How hard is that to understand. Well, for you....


OK, so you are on a large passenger cruise car ferry. Your ship begins to capsize and it is happening rapidly. You put out a series of Mayday messages but nobody responds. Eventually half an hour later with sinking just five minutes away, the fourth mate at last hears something on his handset. It is Silja Europa with a high degree of scepticism in his voice, 'Abaddon, are you calling...mayday?'

'Need your coordinates'

'Got a blackout, will have to come back to you'.

Two minutes later, Abaddon's mate with the coordinates.

Line goes dead.

Nice.
 
Is any of that supposed to justify your dishonestly implying that Lehtola cited Sillaste for claiming the bow visor had fallen off? Clearly it doesn't.

What? Lehtola clearly claimed to have got this information from Sillaste, who had been interviewed by the PM's of three countries, including Bildt, whose idea it was to push the bow visor fell off theory, even though the Estonian PM, Laar, suspected sabotage (not unreasonably).

30.9.1994 2:00 Suspicions of a passenger ship for betraying estonia's bow gate were confirmed on Thursday. "Something has happened in it," says Kari Lehtola, Member of the Research Commission. "People's observations of it are vague, but there are none." According to Lehtola, it is possible that both the liftable visor and the waterproof bow gate behind it have failed.
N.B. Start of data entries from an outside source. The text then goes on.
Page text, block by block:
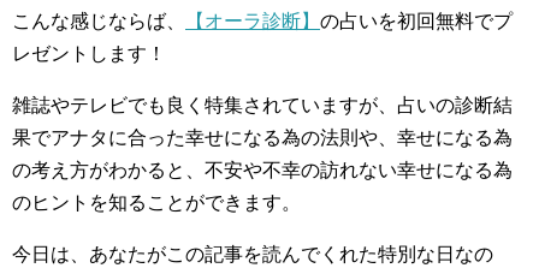
こんな感じならば、 【オーラ診断】 の占いを初回無料でプ
レゼントします！
雑誌やテレビでも良く特集されていますが、占いの診断結
果でアナタに合った幸せになる為の法則や、幸せになる為
の考え方がわかると、不安や不幸の訪れない幸せになる為
のヒントを知ることができます。
今日は、あなたがこの記事を読んでくれた特別な日なの
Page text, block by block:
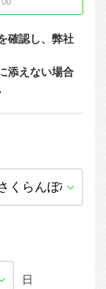
確認し、弊社
添えない場合
日
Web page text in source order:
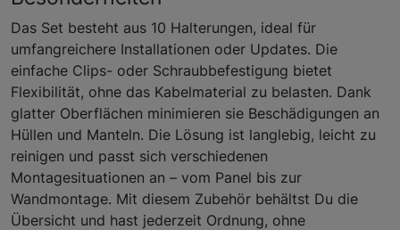
Das Set besteht aus 10 Halterungen, ideal für
umfangreichere Installationen oder Updates. Die
einfache Clips- oder Schraubbefestigung bietet
Flexibilität, ohne das Kabelmaterial zu belasten. Dank
glatter Oberflächen minimieren sie Beschädigungen an
Hüllen und Manteln. Die Lösung ist langlebig, leicht zu
reinigen und passt sich verschiedenen
Montagesituationen an – vom Panel bis zur
Wandmontage. Mit diesem Zubehör behältst Du die
Übersicht und hast jederzeit Ordnung, ohne
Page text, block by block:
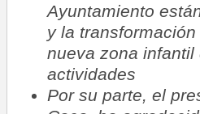
Ayuntamiento
y la
nueva zona
actividades
Por su parte, el
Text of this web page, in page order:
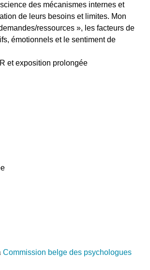
des mécanismes internes et
de leurs besoins et limites. Mon
ressources », les facteurs de
émotionnels et le sentiment de
et exposition prolongée
Commission belge des psychologues
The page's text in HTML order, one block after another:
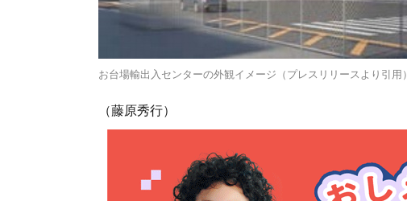
お台場輸出入センターの外観イメージ（プレスリリースより引用）
（藤原秀行）
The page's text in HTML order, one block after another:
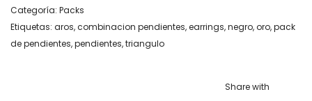
Categoría: Packs
Etiquetas: aros,combinacion pendientes,earrings,negro,oro,pack
de pendientes,pendientes,triangulo
Share with
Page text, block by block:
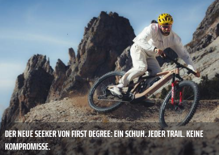
DER NEUE SEEKER VON FIRST DEGREE: EIN SCHUH. JEDER TRAIL. KEINE
KOMPROMISSE.

However, he says they have by no means opened up. At least no serious omissions have occurred so far in the fastening of the trucks. According to Lehtola, the amount of water entering the car deck and the speed of the car deck is impossible to say. He does not yet dare to give an estimate of the speed of tilting and sinking. The time fork between tilting and sinking has now stretched between five minutes and an hour, after half an hour at the top on Wednesday. There are major differences in observations, mainly because some of the interviewees have woken up to the ship's tilt later than others. As early as Wednesday, it was believed that water was released from the bow gate to the Estonia car deck and brought down the ship. Henrik Sillaste, an Estonian machineman who survived the accident, said he saw on the TV monitor in the engine room control room that water was spraying in from the gate seams.
HS 30.9.1994 ibid
 
Yes. Clearly the words "during the setting phase" a) are an imprecise translation, and b) must necessarily mean "at the time when it became necessary to deploy the EPIRBs" - in other words, once the crew know the ship is sinking and that they'll need to activate the EPIRBs and get them into the water.

No, they are automatically hydrostatically released when submersion of water reaches between three to thirteen feet of water.

I imagine the setting phase is when it is placed in the container with the HRU, possibly a different make, such as Hammar, as illustrated in the Kannad catalogue.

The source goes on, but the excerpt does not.